*** Opening of Materials provided ***
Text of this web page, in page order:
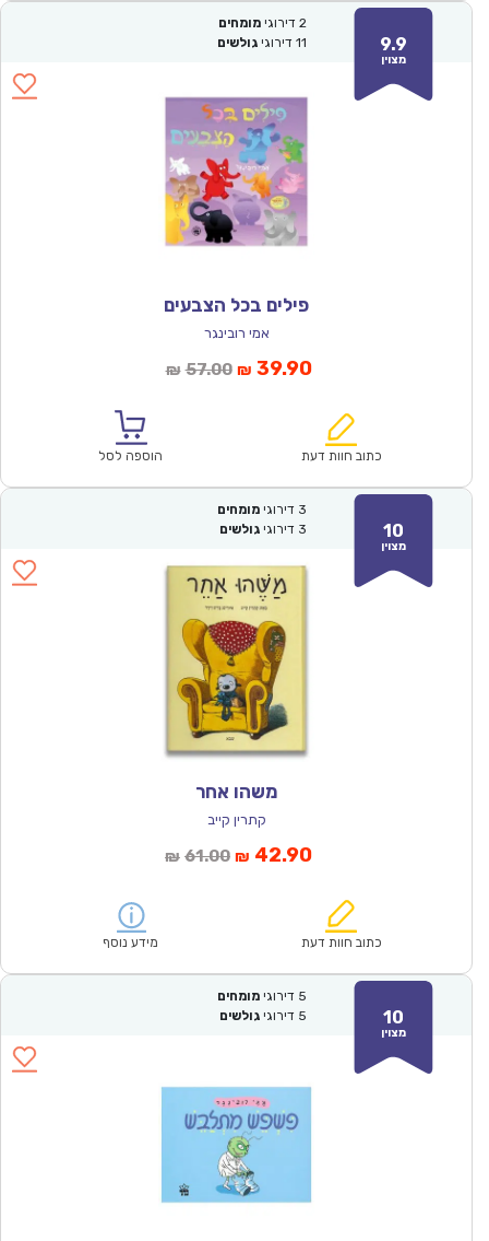
9.9
מצוין
2 דירוגי מומחים
11 דירוגי גולשים
פילים בכל הצבעים
אמי רובינגר
₪ 57.00המחיר
₪57.00.
₪ 39.90המחיר
הוא:
כתוב חוות דעת הוספה לסל
10
מצוין
3 דירוגי מומחים
3 דירוגי גולשים
משהו אחר
קתרין קייב
₪ 61.00המחיר
₪61.00.
₪ 42.90המחיר
הוא:
כתוב חוות דעת מידע נוסף
10
מצוין
5 דירוגי מומחים
5 דירוגי גולשים
*** Close of Materials provided ***
Task :: What you hand back should match the listing exactly, except that no pictures appear.

Exercise result ::
Text of this web page, in page order:
9.9
מצוין
2 דירוגי מומחים
11 דירוגי גולשים
פילים בכל הצבעים
אמי רובינגר
₪ 57.00המחיר
₪57.00.
₪ 39.90המחיר
הוא:
כתוב חוות דעת הוספה לסל
10
מצוין
3 דירוגי מומחים
3 דירוגי גולשים
משהו אחר
קתרין קייב
₪ 61.00המחיר
₪61.00.
₪ 42.90המחיר
הוא:
כתוב חוות דעת מידע נוסף
10
מצוין
5 דירוגי מומחים
5 דירוגי גולשים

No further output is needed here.